## WORK ITEM
In how many lines of these records does the word "help" appear? Give the number by itself.

## SUPPLIED ENTRIES
- - - - -

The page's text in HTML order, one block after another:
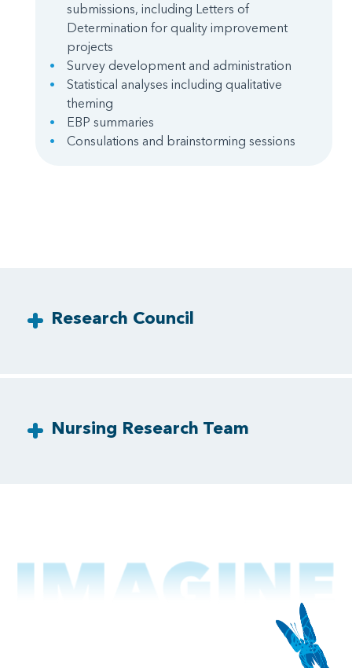
submissions, including Letters of
Determination for quality improvement
projects
Survey development and administration
Statistical analyses including qualitative
theming
EBP summaries
Consulations and brainstorming sessions
Research Council
Nursing Research Team
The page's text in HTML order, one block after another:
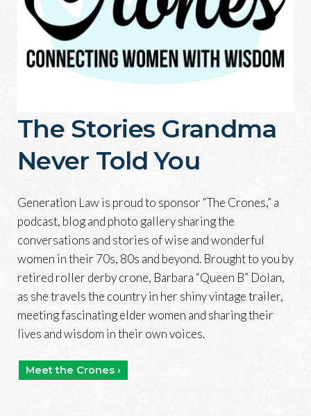
The Stories Grandma
Never Told You
Generation Law is proud to sponsor “The Crones,” a
podcast, blog and photo gallery sharing the
conversations and stories of wise and wonderful
women in their 70s, 80s and beyond. Brought to you by
retired roller derby crone, Barbara “Queen B” Dolan,
as she travels the country in her shiny vintage trailer,
meeting fascinating elder women and sharing their
lives and wisdom in their own voices.
Meet the Crones ›
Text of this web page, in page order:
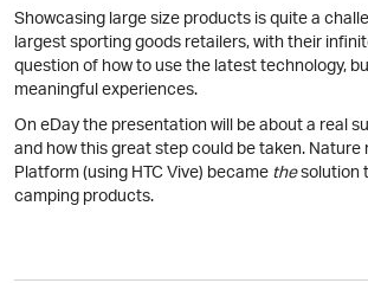
Showcasing large size products is quite a
largest sporting goods retailers, with their
question of how to use the latest technology,
meaningful experiences.
On eDay the presentation will be about a real
and how this great step could be taken.
Platform (using HTC Vive) becamethesolution
camping products.
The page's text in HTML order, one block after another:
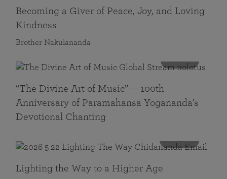
Becoming a Giver of Peace, Joy, and Loving
Kindness
Brother Nakulananda
“The Divine Art of Music” — 100th
Anniversary of Paramahansa Yogananda’s
Devotional Chanting
Lighting the Way to a Higher Age
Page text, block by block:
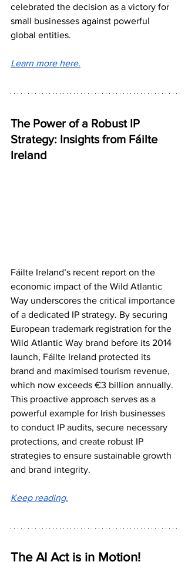
celebrated the decision as a victory for
small businesses against powerful
global entities.
Learn more here.
The Power of a Robust IP
Strategy: Insights from Fáilte
Ireland
Fáilte Ireland’s recent report on the
economic impact of the Wild Atlantic
Way underscores the critical importance
of a dedicated IP strategy. By securing
European trademark registration for the
Wild Atlantic Way brand before its 2014
launch, Fáilte Ireland protected its
brand and maximised tourism revenue,
which now exceeds €3 billion annually.
This proactive approach serves as a
powerful example for Irish businesses
to conduct IP audits, secure necessary
protections, and create robust IP
strategies to ensure sustainable growth
and brand integrity.
Keep reading.
The AI Act is in Motion!
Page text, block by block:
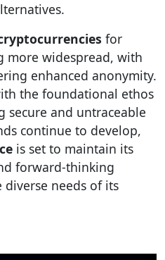
for
more widespread, with
enhanced anonymity.
the foundational ethos
secure and untraceable
continue to develop,
is set to maintain its
forward-thinking
needs of its
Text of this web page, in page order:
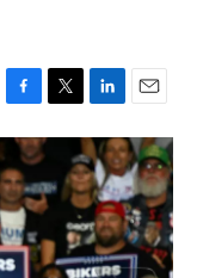
F
a
e
b
o
o
k
T
w
t
t
r
L
i
n
k
e
d
I
n
E
m
a
i
l
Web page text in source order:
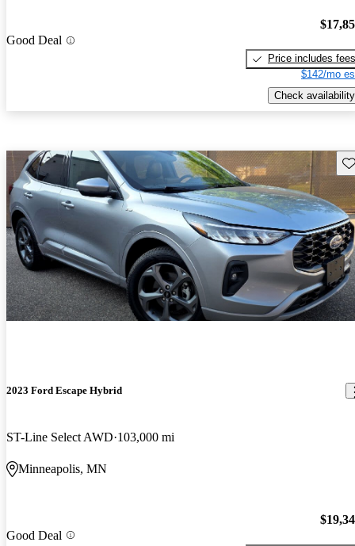
Good Deal
Price includes fees
$142/mo
Check availability
2023 Ford Escape Hybrid
ST-Line Select AWD 103,000 mi
Minneapolis, MN
Good Deal
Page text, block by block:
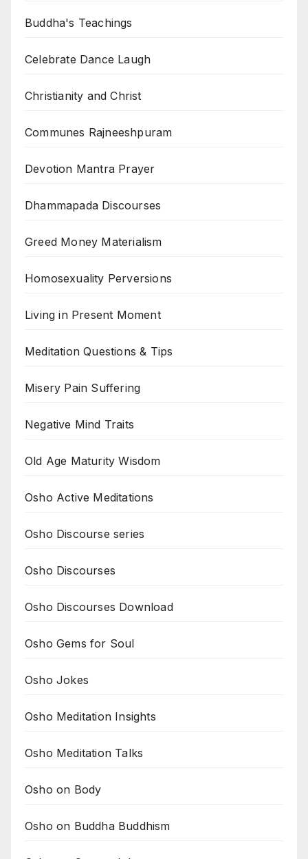
Buddha's Teachings
Celebrate Dance Laugh
Christianity and Christ
Communes Rajneeshpuram
Devotion Mantra Prayer
Dhammapada Discourses
Greed Money Materialism
Homosexuality Perversions
Living in Present Moment
Meditation Questions & Tips
Misery Pain Suffering
Negative Mind Traits
Old Age Maturity Wisdom
Osho Active Meditations
Osho Discourse series
Osho Discourses
Osho Discourses Download
Osho Gems for Soul
Osho Jokes
Osho Meditation Insights
Osho Meditation Talks
Osho on Body
Osho on Buddha Buddhism
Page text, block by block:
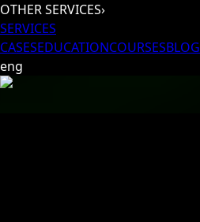
OTHER SERVICES›
SERVICES
CASESEDUCATIONCOURSESBLOG
eng
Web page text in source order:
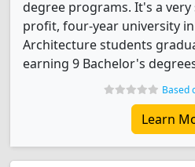
degree programs. It's a
profit, four-year university in
Architecture students
earning 9 Bachelor's
Based
Learn
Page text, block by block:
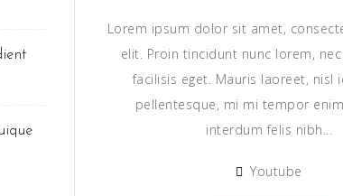
Lorem ipsum dolor sit amet,
elit. Proin tincidunt nunc lorem,
facilisis eget. Mauris laoreet, nisl
pellentesque, mi mi tempor
interdum felis nibh...
Youtube
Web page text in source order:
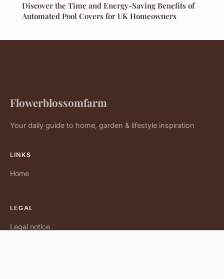
Discover the Time and Energy-Saving Benefits of
Automated Pool Covers for UK Homeowners
Flowerblossomfarm
Your daily guide to home, garden & lifestyle inspiration
LINKS
Home
LEGAL
Legal notice
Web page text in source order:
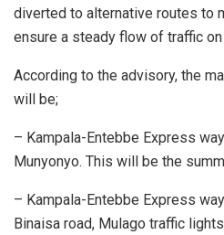
diverted to alternative routes to
ensure a steady flow of traffic
According to the advisory, the
will be;
– Kampala-Entebbe Express
Munyonyo. This will be the
– Kampala-Entebbe Express
Binaisa road, Mulago traffic
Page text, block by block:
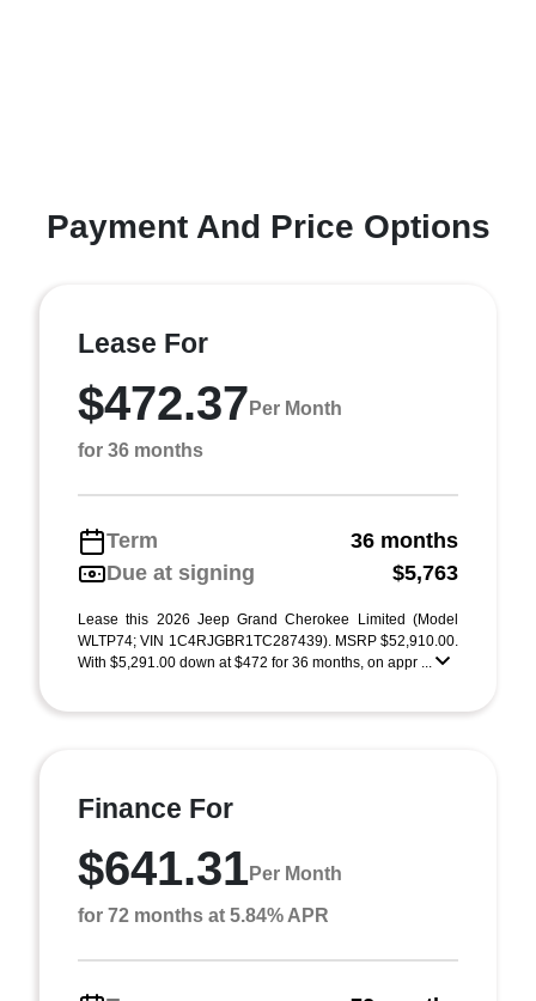
Payment And Price Options
Lease For
$472.37 Per Month
for 36 months
Term
36 months
Due at signing
$5,763
Lease this 2026 Jeep Grand Cherokee Limited (Model
WLTP74; VIN 1C4RJGBR1TC287439). MSRP $52,910.00.
With $5,291.00 down at $472 for 36 months, on appr ...
Finance For
$641.31Per Month
for 72 months at 5.84% APR
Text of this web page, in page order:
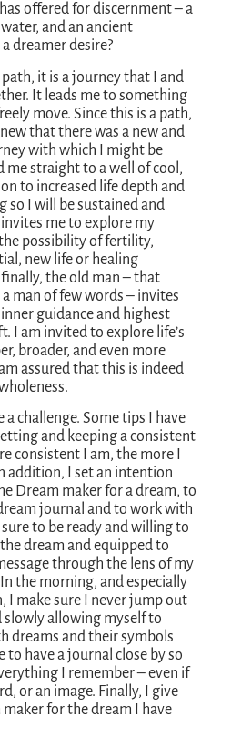
offered for discernment – a
and an ancient
dreamer desire?
it is a journey that I and
It leads me to something
move. Since this is a path,
that there was a new and
with which I might be
me straight to a well of cool,
to increased life depth and
so I will be sustained and
me to explore my
possibility of fertility,
new life or healing
the old man – that
man of few words – invites
guidance and highest
I am invited to explore life’s
broader, and even more
assured that this is indeed
a challenge. Some tips I have
and keeping a consistent
consistent I am, the more I
addition, I set an intention
Dream maker for a dream, to
journal and to work with
to be ready and willing to
dream and equipped to
through the lens of my
the morning, and especially
I make sure I never jump out
slowly allowing myself to
dreams and their symbols
to have a journal close by so
I remember – even if
or an image. Finally, I give
for the dream I have
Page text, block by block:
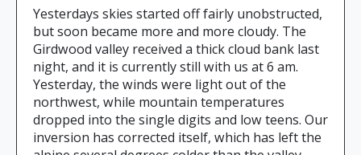
Yesterdays skies started off fairly unobstructed,
but soon became more and more cloudy. The
Girdwood valley received a thick cloud bank last
night, and it is currently still with us at 6 am.
Yesterday, the winds were light out of the
northwest, while mountain temperatures
dropped into the single digits and low teens. Our
inversion has corrected itself, which has left the
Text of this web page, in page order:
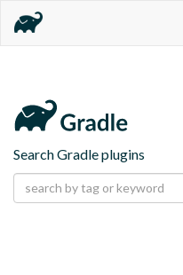
Search Gradle plugins
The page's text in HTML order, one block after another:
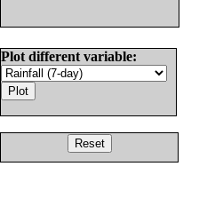
Plot different variable:
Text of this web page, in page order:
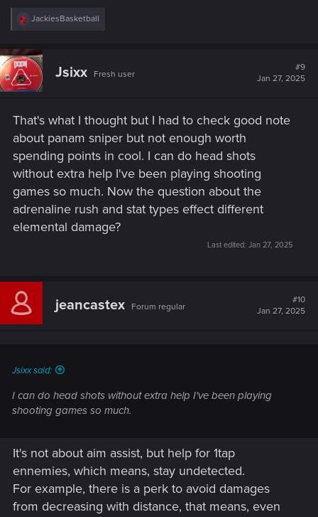
R
c
t
i
o
:
JackiesBasketball
Jsixx Fresh user
#9
Jan 27, 2025
That's what I thought but I had to check good note
about panam sniper but not enough worth
spending points in cool. I can do head shots
without extra help I've been playing shooting
games so much. Now the question about the
adrenaline rush and stat types effect different
elemental damage?
Last edited: Jan 27, 2025
jeancastex Forum regular
#10
Jan 27, 2025
Jsixx said:
I can do head shots without extra help I've been playing
shooting games so much.
It's not about aim assist, but help for 1tap
ennemies, which means, stay undetected.
For example, there is a perk to avoid damages
from decreasing with distance, that means, even

- - - - -

## SOLUTION TO THE EXERCISE
3